Reel Advice from the Video Store Guy
By Steve Anderson
October 1st, 2016

Murder in the Dark

Murder in the Dark
Directed by Dagen Merrill
Written by Dagen Merrill, Chris "Doc" Wyatt
Starring Luke Arnold, Phil Austen, Simone Tang
87 mins

So we're back with the latest batch of After Dark's Eight Films to Die For, and we've already gotten off to a good start with a zombie apocalypse. Now, something a bit more mundane--though really, everything's more mundane than a zombie apocalypse when you get right down to it. This time, we're neck deep in Murder in the Dark, a movie that proves party games can have a way of going very wrong, very fast.

Murder in the Dark follows a group of young folks--these kinds of movies tend to, after all, because no one wants to watch a bunch of 40 year olds get chased and occasionally murdered--who have gotten together around a medieval Turkish castle to play a game of Murder in the Dark, which explains where we got the title. It doesn't take long for someone to take the title literally, and the survivors will have to figure out who did the killing and how to get out alive.

Perhaps the strangest thing about Murder in the Dark is that it's shot in what's called an "experimental shooting style," in which the actors aren't actually allowed to see the script. Instead, the filmmakers left clues out for the actors to follow and shot their resulting choices, which ended up shaping the film as a whole.

That sound you hear in your head right now is EVERY SINGLE METAPHORICAL ALARM BELL YOU HAVE GOING OFF AT ONCE. Seriously, the "Bad Movie Alarm" is clanging in the night like a 15-alarm fire siren on this one. While I'll admit it's a clever idea, and there's something to be said for clever ideas in a film industry where about the only way to get produced is to note how much like some other major money-maker the new project is, this kind of experiment has a lot of potential to go right off the rails like a train with wheels made of frozen butter.

Sadly, for the most part, that's what happens. About the first half of this movie is a disjointed wreck that's apparently going somewhere, but damned if I can tell where. This is like being dropped into Turkey blindfolded and without a map. I have not clue one where I am or where this is going. Of course, it does pick up a little bit about a half hour in once the "murder" part of a movie called Murder in the Dark actually hits. That by itself is actually kind of inexcusable; we spent almost the first half of this movie stumbling through the trackless wastes of a movie shot in an "experimental style" that went nowhere and took its sweet time about it.

The second half does pick up, significantly, but some unusual twists and turns aren't really enough to pull the movie out of the sludge pit it created, especially as it manages to jump in a totally new sludge pit of mutual recrimination, distrust, and infighting with its second half.

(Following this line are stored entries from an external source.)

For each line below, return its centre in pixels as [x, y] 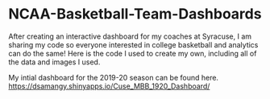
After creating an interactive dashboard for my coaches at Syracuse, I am [130, 36]
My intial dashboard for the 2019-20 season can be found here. [114, 77]
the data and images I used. [54, 62]
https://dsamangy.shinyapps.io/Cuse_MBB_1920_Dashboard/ [109, 86]
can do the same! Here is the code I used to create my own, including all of [133, 53]
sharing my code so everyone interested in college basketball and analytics [133, 44]
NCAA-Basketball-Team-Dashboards [135, 14]
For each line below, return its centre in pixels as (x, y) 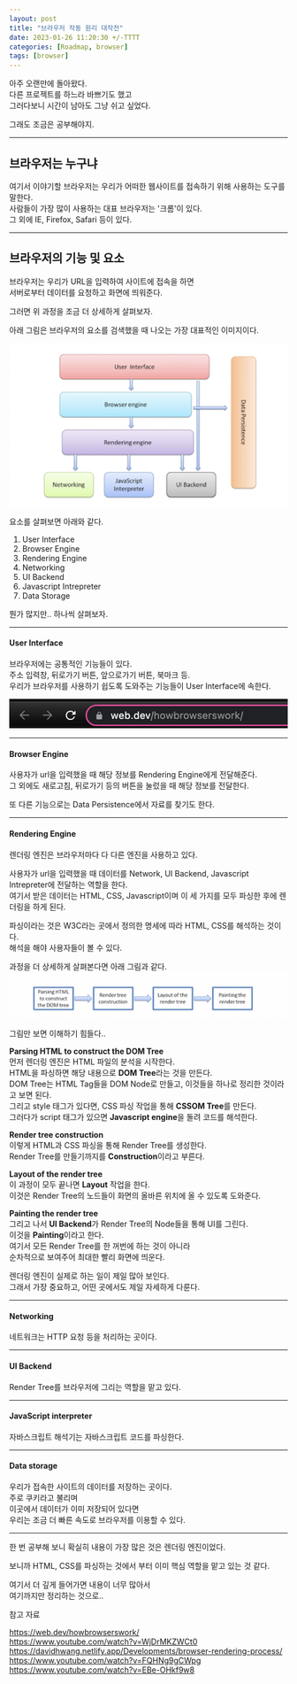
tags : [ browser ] (39, 56)
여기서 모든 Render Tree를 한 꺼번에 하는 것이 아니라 (100, 1246)
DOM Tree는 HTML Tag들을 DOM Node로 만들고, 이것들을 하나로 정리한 (135, 1084)
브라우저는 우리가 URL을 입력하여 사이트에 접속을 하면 (102, 281)
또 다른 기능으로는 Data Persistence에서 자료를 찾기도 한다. (112, 805)
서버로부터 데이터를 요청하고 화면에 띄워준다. (86, 292)
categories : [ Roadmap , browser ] (69, 47)
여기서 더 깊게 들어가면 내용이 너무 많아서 (80, 1585)
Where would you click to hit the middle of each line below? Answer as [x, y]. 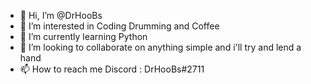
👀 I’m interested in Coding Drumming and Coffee [119, 26]
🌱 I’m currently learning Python [83, 36]
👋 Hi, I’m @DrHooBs [61, 15]
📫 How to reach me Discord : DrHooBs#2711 [112, 69]
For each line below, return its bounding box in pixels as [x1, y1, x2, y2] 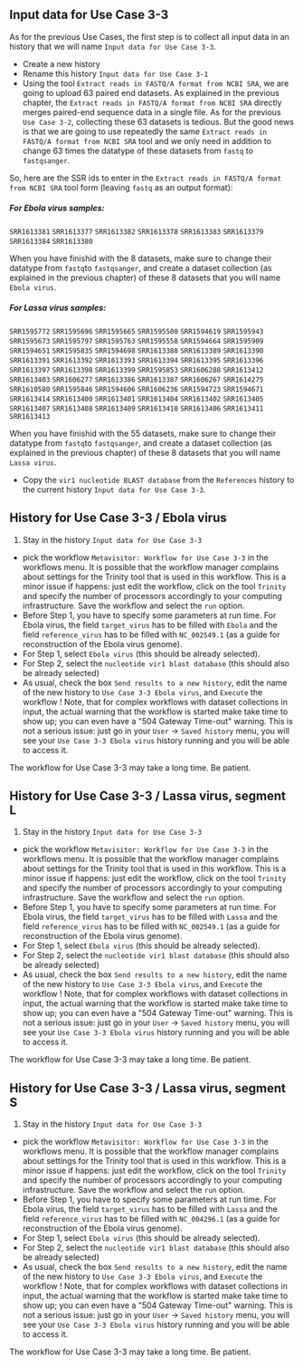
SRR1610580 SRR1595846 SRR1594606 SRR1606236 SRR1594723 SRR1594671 [9, 384, 264, 393]
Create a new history [22, 58, 101, 69]
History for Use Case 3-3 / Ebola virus [9, 510, 228, 526]
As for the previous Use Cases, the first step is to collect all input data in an [9, 31, 289, 42]
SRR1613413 [9, 412, 51, 421]
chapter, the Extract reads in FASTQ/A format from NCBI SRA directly [22, 97, 282, 108]
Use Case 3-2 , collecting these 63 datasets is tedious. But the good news [22, 116, 294, 127]
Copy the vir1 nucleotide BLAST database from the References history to [22, 474, 295, 485]
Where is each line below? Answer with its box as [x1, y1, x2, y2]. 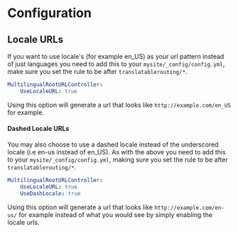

The ending takes a ninety-degree turn up into an almost-complete heap of nonsense that does at least manage to make some sense in retrospect. It's clearly been cobbled together out of whole cloth; in fact, it reminds me of that bit from Kung Pow: Enter the Fist where Mu Shu Fasa reveals that by "the answer you seek resides in the stars above," he meant "aliens." Well, yeah, okay, but there was almost nothing else here suggesting that aliens would be involved. There's an almost throwaway bit back in the early part that suggests we could go here--a line about how research needs troublemakers--but trying to tie that in to the craptacular we'll hit almost 70 minutes later is a leap of logic so profound it's jumped Springfield Gorge on a skateboard.

Special features are nonexistent. It's a safe bet they'll all be like this, but Fox has chosen to put absolutely nothing on these discs but the movie itself. Why, I'm not sure, but without so much as a subtitle, this minimalism is starting to get in the way.

All in all, Murder in the Dark is an overblown and underwhelming cinematic tire fire, so focused on its "experimental style" that it forgot to be entertaining. The Eight Films to Die For series has long had a pattern: most of its releases are good, but there's always one dog. In past installments, movies like The Hamiltons, Lake Dead, Dying Breed and Dread did the job. I'm hopeful that, this time around, I've found the dog and gotten it out of the way, and the rest of the series will be the quality lineup I've discovered over the years.